У безвестной деревни Маренго Багратион напал на войска Моро; французы, хотя их было меньше русских, сражались превосходно, на место битвы прискакал Суворов - с укором:
- Ах, князь Петр! Упустил ты Моро, упустил...
Моро отвернул в сторону Генуи, Суворов - к Турину. Но всюду русские ощущали тактическое мастерство противника, Моро удивлял Суворова гибкостью блистательных маневров.
- Генерал искусных ретирад! Пожалуй, никто еще столь ловко не увертывался из моих объятий, как этот жакобинец...
В сражении у Треббии русские одержали победу, а в июне адъютант Кушников доложил полководцу:
- Директория во главе с Баррасом отзывает Моро в Париж для оправдания в ретирадах перед нами. На его место директор Сийес шлет задиристого генерала Жубера...
- Жаль! - отвечал Суворов. - Мне жаль Моро, который, вопреки мнению парижских бездельников, сражался с нами хорошо... даже очень хорошо! Что подарить ему на прощание? Велю пленных офицеров-французов отпустить обратно к Моро... Да, хватит на них наши макароны переводить!
* * *
Поспешая в Италию, генерал Бартелеми Жубер завернул в провинцию, где томилась его невеста. Гремя шпорами и растревожив сельскую идиллию звоном сабли, всегда неотразимый, излучая бешеную энергию, Жубер суматошно взывал к перепуганным родителям обрадованной невесты:
- Свадьбу! Без промедления... Что вы копаетесь с посудой и перинами? Вы имеете дело с самим Жубером, а ему дорога каждая секунда - его ждет сам Суворов...
Утром он оставил счастливую жену:
- Ах, чудо мое, почему я не могу взять тебя в Италию, чтобы ты насладилась видом моего торжества?
- Чего не увижу, о том услышу, мой дорогой.
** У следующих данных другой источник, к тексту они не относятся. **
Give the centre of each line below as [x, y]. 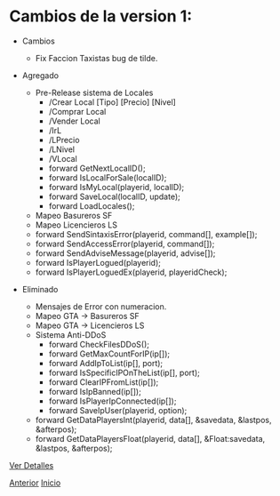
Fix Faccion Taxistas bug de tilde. [96, 58]
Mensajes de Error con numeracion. [101, 306]
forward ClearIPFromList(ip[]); [104, 382]
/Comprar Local [77, 111]
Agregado [40, 75]
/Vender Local [74, 121]
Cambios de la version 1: [101, 16]
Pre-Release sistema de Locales [94, 92]
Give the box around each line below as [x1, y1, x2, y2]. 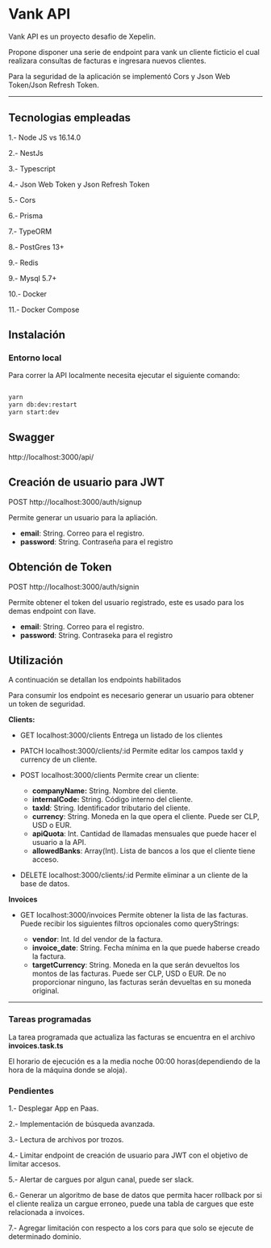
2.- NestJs [8, 148, 44, 158]
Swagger [8, 431, 55, 444]
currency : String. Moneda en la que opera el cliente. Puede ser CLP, [31, 812, 260, 821]
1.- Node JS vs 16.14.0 [8, 132, 81, 142]
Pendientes [8, 1085, 54, 1096]
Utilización [8, 653, 64, 667]
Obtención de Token [8, 561, 112, 574]
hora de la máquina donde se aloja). [8, 1065, 127, 1074]
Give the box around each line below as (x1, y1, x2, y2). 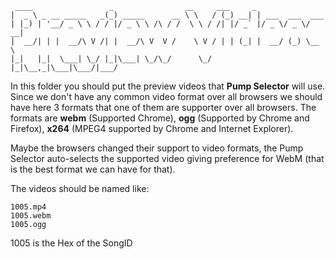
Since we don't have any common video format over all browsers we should (10, 91, 323, 102)
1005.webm (10, 211, 52, 221)
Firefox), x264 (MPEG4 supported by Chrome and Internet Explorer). (10, 123, 294, 134)
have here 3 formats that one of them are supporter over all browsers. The (10, 102, 317, 113)
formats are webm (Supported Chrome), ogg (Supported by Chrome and (10, 112, 310, 124)
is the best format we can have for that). (10, 163, 176, 175)
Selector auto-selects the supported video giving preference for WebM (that (10, 153, 325, 164)
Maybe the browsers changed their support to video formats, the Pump (10, 142, 304, 154)
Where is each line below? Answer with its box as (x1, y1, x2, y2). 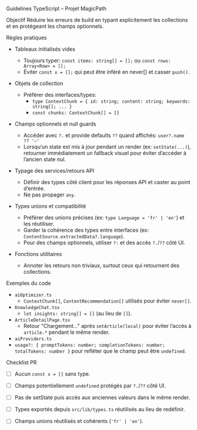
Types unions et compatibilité (14, 203, 86, 209)
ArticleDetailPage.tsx (14, 317, 71, 323)
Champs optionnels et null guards (14, 120, 96, 127)
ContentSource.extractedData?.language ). (23, 233, 125, 239)
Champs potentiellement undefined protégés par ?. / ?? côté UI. (14, 382, 166, 389)
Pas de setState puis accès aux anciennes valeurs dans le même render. (14, 394, 191, 401)
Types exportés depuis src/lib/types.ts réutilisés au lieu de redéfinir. (14, 406, 185, 413)
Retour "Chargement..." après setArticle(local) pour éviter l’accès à (23, 323, 192, 329)
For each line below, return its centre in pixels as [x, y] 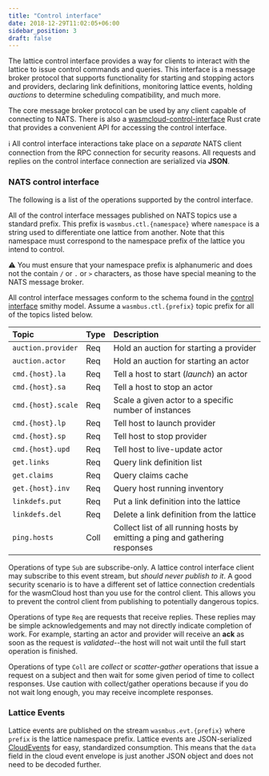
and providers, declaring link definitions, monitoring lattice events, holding [130, 87]
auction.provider [45, 347]
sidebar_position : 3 [43, 30]
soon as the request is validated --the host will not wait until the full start [127, 642]
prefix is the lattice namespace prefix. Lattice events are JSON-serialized [130, 738]
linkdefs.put [37, 501]
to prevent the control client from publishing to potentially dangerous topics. [134, 601]
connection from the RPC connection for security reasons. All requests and [132, 152]

- Да! Мир еще содрогнется при этом имени - Жубер... Моро был его давним приятелем, он сразу усадил Жубера перед собой и как следует наточил ужасную бритву.
- На худой конец, в отставке я могу ведь открыть цирюльню. А на вывеске изображу комету, летящую над крышами Парижа, и пусть комета станет символом той небывалой скорости, с какой я из волосатых дикарей произвожу людей... Готово!
- Как? Уже? - поразился Жубер.
- Да, - сказал Моро, вытирая бритву.
- Не выдумывай, Моро, - ответил Жубер. - К чему тебе скоблить чужую щетину, если ты готовился в адвокаты?
- Но предпочел сражаться за революцию... Мы с тобою проделали скорый марш, не правда ли? Два-три года в седле - и солдаты стали дивизионными генералами. А теперь я только гражданин Моро, проигравший кампанию... Мы посадили в Италии "деревья свободы", но свободы не дали. Напротив, мы разорили итальянцев, и без того нищих. Меня в Ривьере народ провожал свистом, а Суворов въехал в Милан по цветам...
- Ты отчаялся, Моро? Ты устал?
- Возможно. Но когда в Париже кричат о том, что Франция несет миру освобождение, я думаю, прежде надобно спросить у народов - хотят ли они такого "освобождения", когда их грабят, дабы насытить алчную Директорию?
Личная дружба с Жубером не позволила Моро страдать самолюбием, и он предложил себя в роли советника.
- Иного от тебя не ожидал, - обрадовался Жубер; давний соратник Бонапарта на полях битв, он верил только в наступление. - Этого, кстати, ждут от меня и в Париже!
Моро наклонил кувшин, разливая вино:
- Этого, кстати, ждет и армия Суворова.
- Так в чем же дело? - хохотал Жубер. - Если желания Суворова сходны с желаниями нашей Директории, так завтра же устроим здесь отличную потасовку...
Моро оставался чересчур рассудителен:
- Открыть сражение способен любой деревенский башмачник, но иногда и гений не может его закончить. Финалы битв опаснее их начала. Я не имею точной диспозиции боя, о котором ты говоришь с таким упоением. Зато я, заключил Море, - ясно вижу диспозицию к нашему отходу... в горы Овадо!
Это признание возмутило пылкого Жубера:
- О чем ты, Моро? Три года назад мы завоевали Италию, и французы не могут уйти домой, как провинившиеся дети, которых отсылают спать. Будь сейчас Бонапарт с нами, он бы уже утром свалился с гор на бивуаки русской армии.